_EXERCISE DIRECTIONS:_ Here the job is to transcribe the data exactly while omitting the images.

_PROVIDED RECORDS:_
#####
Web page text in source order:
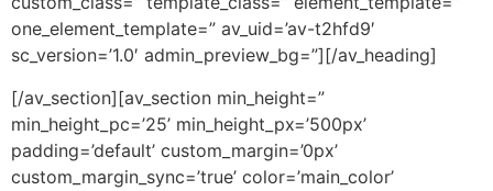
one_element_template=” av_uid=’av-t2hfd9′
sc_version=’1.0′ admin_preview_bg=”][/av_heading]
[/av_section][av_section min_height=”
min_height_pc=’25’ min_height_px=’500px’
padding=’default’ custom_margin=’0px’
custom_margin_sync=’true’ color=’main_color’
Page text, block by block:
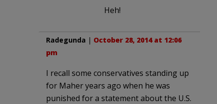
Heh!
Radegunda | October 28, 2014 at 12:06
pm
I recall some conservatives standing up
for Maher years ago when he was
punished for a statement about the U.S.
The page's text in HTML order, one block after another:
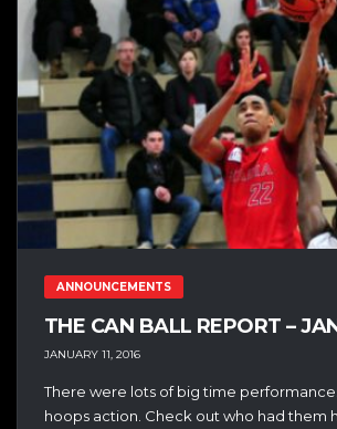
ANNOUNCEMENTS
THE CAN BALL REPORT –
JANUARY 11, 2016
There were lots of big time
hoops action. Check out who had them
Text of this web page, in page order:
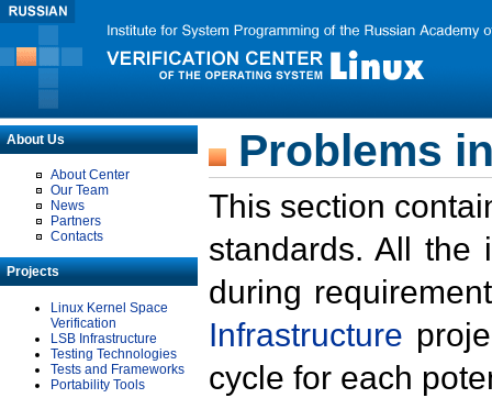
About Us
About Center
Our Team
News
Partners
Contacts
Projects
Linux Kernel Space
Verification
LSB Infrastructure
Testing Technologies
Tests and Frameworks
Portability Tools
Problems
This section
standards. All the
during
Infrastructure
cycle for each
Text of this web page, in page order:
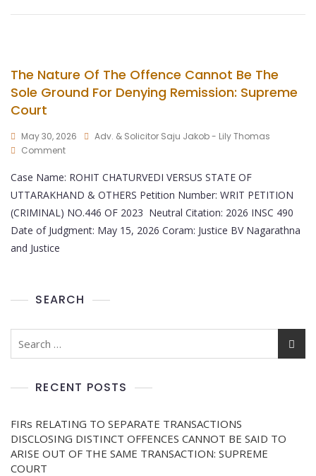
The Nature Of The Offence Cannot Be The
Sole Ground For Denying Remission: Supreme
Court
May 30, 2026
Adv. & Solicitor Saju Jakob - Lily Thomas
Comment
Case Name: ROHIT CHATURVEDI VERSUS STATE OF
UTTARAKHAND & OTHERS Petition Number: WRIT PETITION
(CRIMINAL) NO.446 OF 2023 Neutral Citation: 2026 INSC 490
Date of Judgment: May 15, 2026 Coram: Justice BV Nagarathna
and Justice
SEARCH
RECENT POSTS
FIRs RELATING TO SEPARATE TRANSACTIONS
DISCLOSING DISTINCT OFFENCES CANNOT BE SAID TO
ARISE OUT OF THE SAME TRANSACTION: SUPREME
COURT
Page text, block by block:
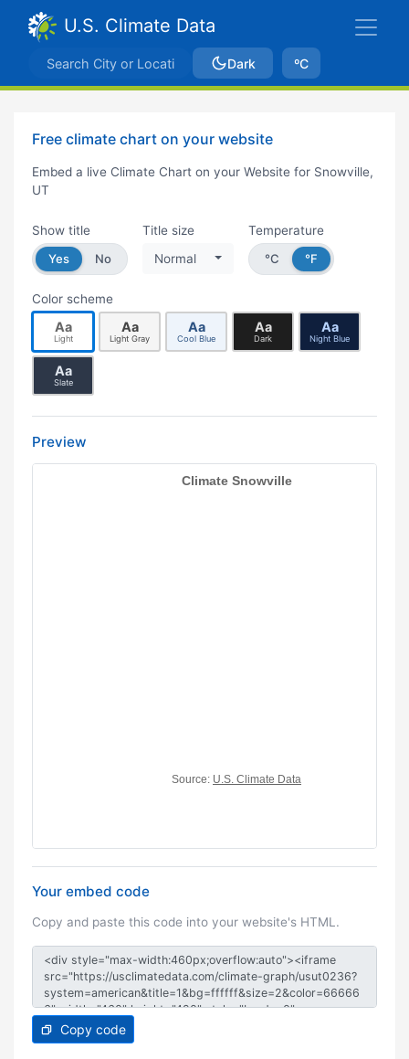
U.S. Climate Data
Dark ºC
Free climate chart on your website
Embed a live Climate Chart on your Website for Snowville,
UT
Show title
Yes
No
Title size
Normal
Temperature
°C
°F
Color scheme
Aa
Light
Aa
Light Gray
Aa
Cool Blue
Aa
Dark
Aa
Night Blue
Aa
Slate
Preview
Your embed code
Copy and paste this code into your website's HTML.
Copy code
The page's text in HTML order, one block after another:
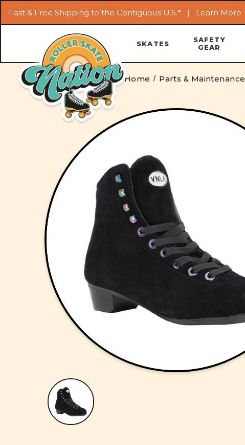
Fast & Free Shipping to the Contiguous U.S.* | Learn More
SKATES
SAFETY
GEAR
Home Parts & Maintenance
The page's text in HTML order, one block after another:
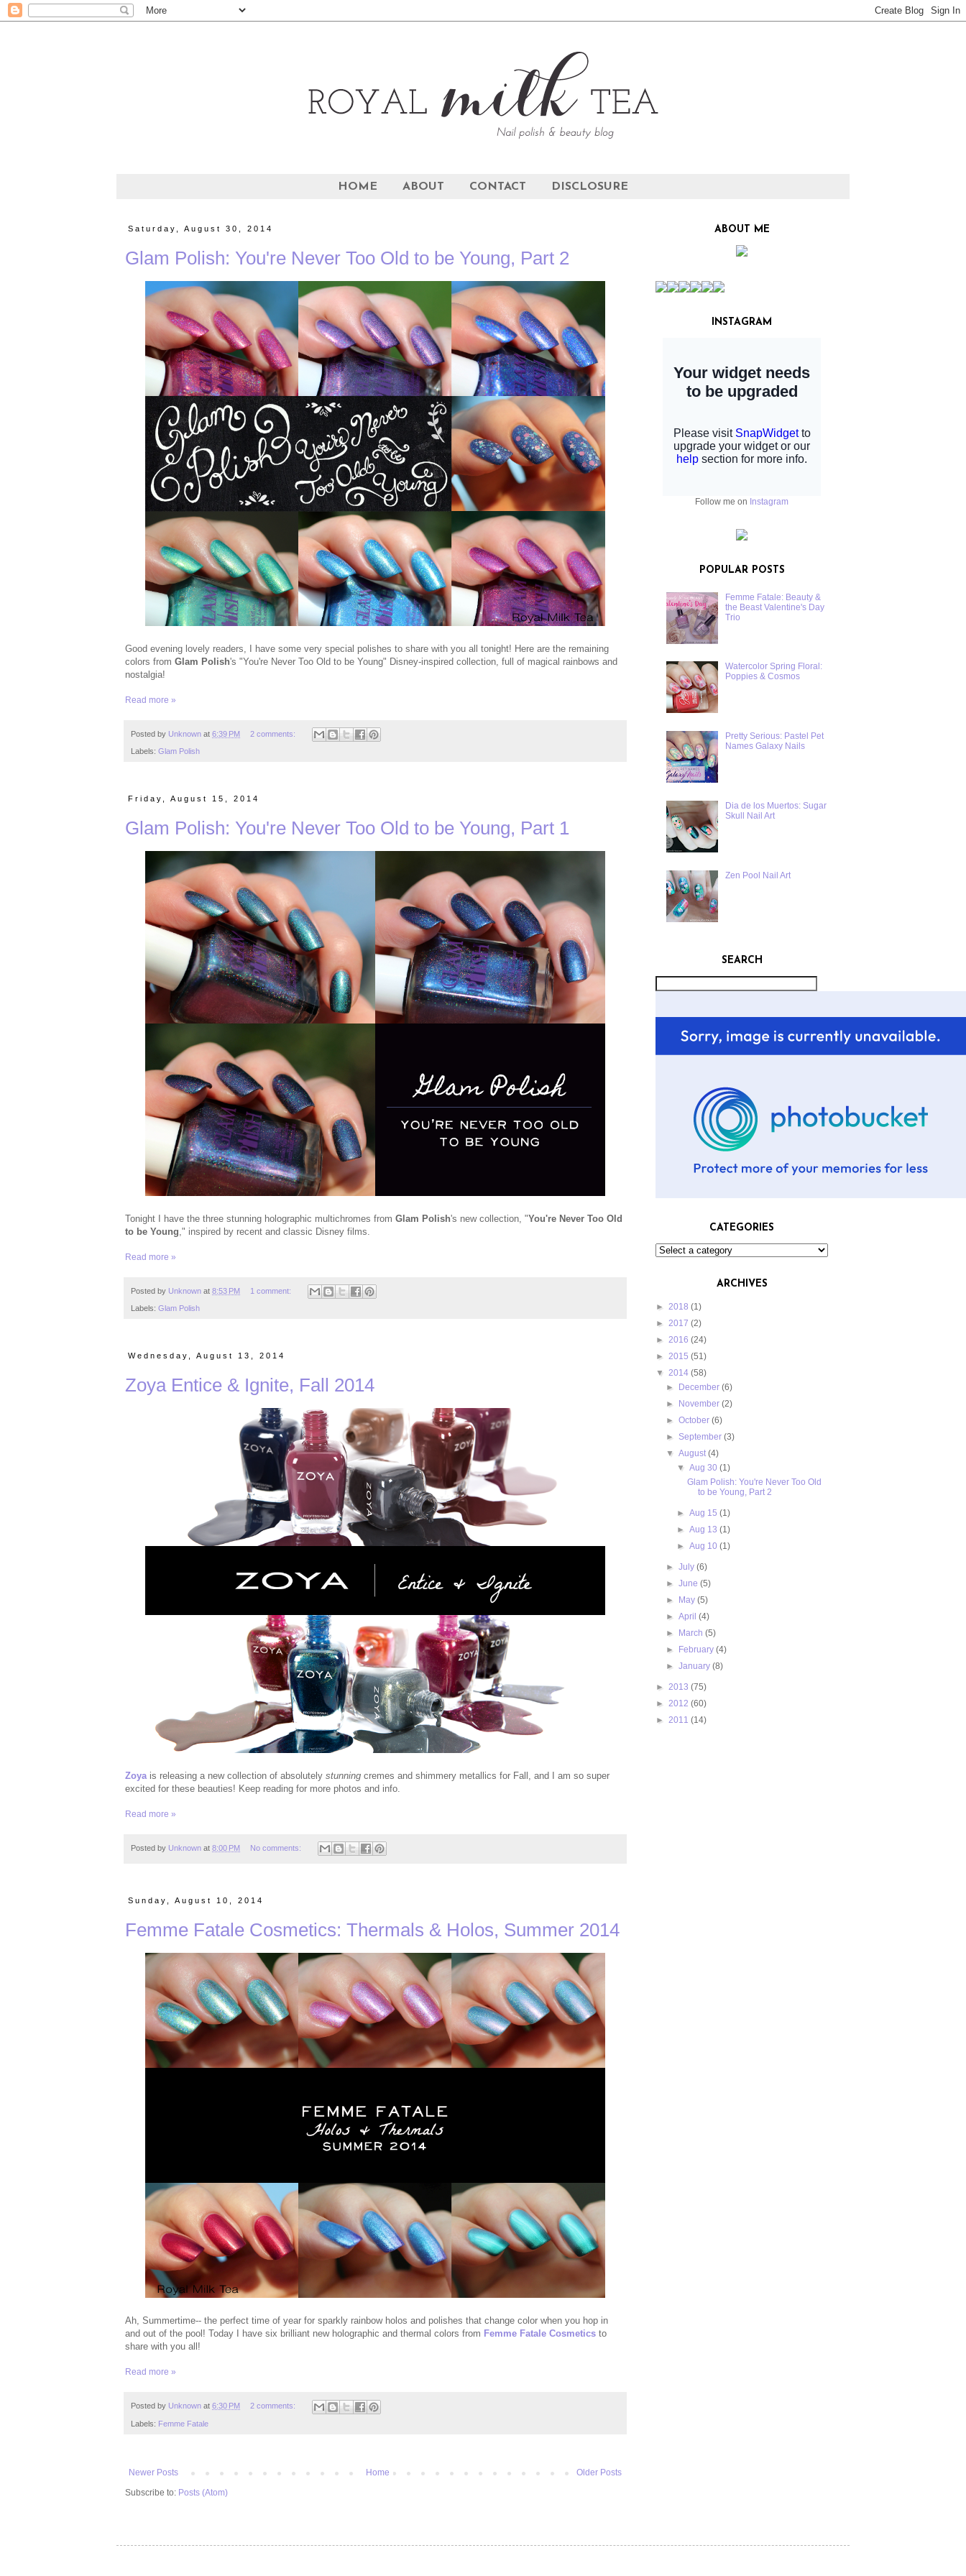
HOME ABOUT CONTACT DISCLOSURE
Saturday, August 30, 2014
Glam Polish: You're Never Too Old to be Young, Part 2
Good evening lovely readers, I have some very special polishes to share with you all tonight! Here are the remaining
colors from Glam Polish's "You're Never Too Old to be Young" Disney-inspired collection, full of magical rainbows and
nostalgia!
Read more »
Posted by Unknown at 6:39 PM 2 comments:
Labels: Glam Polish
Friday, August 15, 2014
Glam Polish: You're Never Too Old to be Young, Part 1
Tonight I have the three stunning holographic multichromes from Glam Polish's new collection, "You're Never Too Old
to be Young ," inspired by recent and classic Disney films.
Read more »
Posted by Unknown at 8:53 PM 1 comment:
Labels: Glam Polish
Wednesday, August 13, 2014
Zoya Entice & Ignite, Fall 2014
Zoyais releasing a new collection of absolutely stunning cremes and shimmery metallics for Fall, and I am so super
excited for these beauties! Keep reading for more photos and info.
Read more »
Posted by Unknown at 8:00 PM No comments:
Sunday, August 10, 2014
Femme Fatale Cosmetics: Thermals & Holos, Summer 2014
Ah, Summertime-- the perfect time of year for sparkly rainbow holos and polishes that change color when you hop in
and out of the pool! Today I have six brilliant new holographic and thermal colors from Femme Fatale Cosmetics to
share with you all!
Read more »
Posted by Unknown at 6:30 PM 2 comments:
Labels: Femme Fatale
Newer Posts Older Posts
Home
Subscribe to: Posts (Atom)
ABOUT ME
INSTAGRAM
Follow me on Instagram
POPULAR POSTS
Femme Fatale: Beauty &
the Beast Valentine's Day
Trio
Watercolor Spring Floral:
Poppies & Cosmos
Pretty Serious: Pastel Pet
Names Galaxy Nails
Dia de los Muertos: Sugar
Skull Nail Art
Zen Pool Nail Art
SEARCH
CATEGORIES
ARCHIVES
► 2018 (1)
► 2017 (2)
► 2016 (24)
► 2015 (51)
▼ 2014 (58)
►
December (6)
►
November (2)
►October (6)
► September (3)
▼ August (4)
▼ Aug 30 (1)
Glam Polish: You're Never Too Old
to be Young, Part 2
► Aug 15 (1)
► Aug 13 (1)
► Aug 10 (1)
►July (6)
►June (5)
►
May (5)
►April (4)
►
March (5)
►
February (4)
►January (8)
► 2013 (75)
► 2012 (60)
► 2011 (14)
#####
_REPLY TO THE EXERCISE:_
Web page text in source order:
one_element_template=” av_uid=’av-t2hfd9′
sc_version=’1.0′ admin_preview_bg=”][/av_heading]
[/av_section][av_section min_height=”
min_height_pc=’25’ min_height_px=’500px’
padding=’default’ custom_margin=’0px’
custom_margin_sync=’true’ color=’main_color’
Page text, block by block:
Heh!
Radegunda | October 28, 2014 at 12:06
pm
I recall some conservatives standing up
for Maher years ago when he was
punished for a statement about the U.S.
The page's text in HTML order, one block after another:
ANNOUNCEMENTS
THE CAN BALL REPORT –
JANUARY 11, 2016
There were lots of big time
hoops action. Check out who had them
Text of this web page, in page order:
About Us
About Center
Our Team
News
Partners
Contacts
Projects
Linux Kernel Space
Verification
LSB Infrastructure
Testing Technologies
Tests and Frameworks
Portability Tools
Problems
This section
standards. All the
during
Infrastructure
cycle for each
Text of this web page, in page order:
The Nature Of The Offence Cannot Be The
Sole Ground For Denying Remission: Supreme
Court
May 30, 2026
Adv. & Solicitor Saju Jakob - Lily Thomas
Comment
Case Name: ROHIT CHATURVEDI VERSUS STATE OF
UTTARAKHAND & OTHERS Petition Number: WRIT PETITION
(CRIMINAL) NO.446 OF 2023 Neutral Citation: 2026 INSC 490
Date of Judgment: May 15, 2026 Coram: Justice BV Nagarathna
and Justice
SEARCH
RECENT POSTS
FIRs RELATING TO SEPARATE TRANSACTIONS
DISCLOSING DISTINCT OFFENCES CANNOT BE SAID TO
ARISE OUT OF THE SAME TRANSACTION: SUPREME
COURT
Page text, block by block:
U.S. Climate Data
Dark ºC
Free climate chart on your website
Embed a live Climate Chart on your Website for Snowville,
UT
Show title
Yes
No
Title size
Normal
Temperature
°C
°F
Color scheme
Aa
Light
Aa
Light Gray
Aa
Cool Blue
Aa
Dark
Aa
Night Blue
Aa
Slate
Preview
Your embed code
Copy and paste this code into your website's HTML.
Copy code
The page's text in HTML order, one block after another:
Fast & Free Shipping to the Contiguous U.S.* | Learn More
SKATES
SAFETY
GEAR
Home Parts & Maintenance
The page's text in HTML order, one block after another:
HOME ABOUT CONTACT DISCLOSURE
Saturday, August 30, 2014
Glam Polish: You're Never Too Old to be Young, Part 2
Good evening lovely readers, I have some very special polishes to share with you all tonight! Here are the remaining
colors from Glam Polish's "You're Never Too Old to be Young" Disney-inspired collection, full of magical rainbows and
nostalgia!
Read more »
Posted by Unknown at 6:39 PM 2 comments:
Labels: Glam Polish
Friday, August 15, 2014
Glam Polish: You're Never Too Old to be Young, Part 1
Tonight I have the three stunning holographic multichromes from Glam Polish's new collection, "You're Never Too Old
to be Young ," inspired by recent and classic Disney films.
Read more »
Posted by Unknown at 8:53 PM 1 comment:
Labels: Glam Polish
Wednesday, August 13, 2014
Zoya Entice & Ignite, Fall 2014
Zoyais releasing a new collection of absolutely stunning cremes and shimmery metallics for Fall, and I am so super
excited for these beauties! Keep reading for more photos and info.
Read more »
Posted by Unknown at 8:00 PM No comments:
Sunday, August 10, 2014
Femme Fatale Cosmetics: Thermals & Holos, Summer 2014
Ah, Summertime-- the perfect time of year for sparkly rainbow holos and polishes that change color when you hop in
and out of the pool! Today I have six brilliant new holographic and thermal colors from Femme Fatale Cosmetics to
share with you all!
Read more »
Posted by Unknown at 6:30 PM 2 comments:
Labels: Femme Fatale
Newer Posts Older Posts
Home
Subscribe to: Posts (Atom)
ABOUT ME
INSTAGRAM
Follow me on Instagram
POPULAR POSTS
Femme Fatale: Beauty &
the Beast Valentine's Day
Trio
Watercolor Spring Floral:
Poppies & Cosmos
Pretty Serious: Pastel Pet
Names Galaxy Nails
Dia de los Muertos: Sugar
Skull Nail Art
Zen Pool Nail Art
SEARCH
CATEGORIES
ARCHIVES
► 2018 (1)
► 2017 (2)
► 2016 (24)
► 2015 (51)
▼ 2014 (58)
►
December (6)
►
November (2)
►October (6)
► September (3)
▼ August (4)
▼ Aug 30 (1)
Glam Polish: You're Never Too Old
to be Young, Part 2
► Aug 15 (1)
► Aug 13 (1)
► Aug 10 (1)
►July (6)
►June (5)
►
May (5)
►April (4)
►
March (5)
►
February (4)
►January (8)
► 2013 (75)
► 2012 (60)
► 2011 (14)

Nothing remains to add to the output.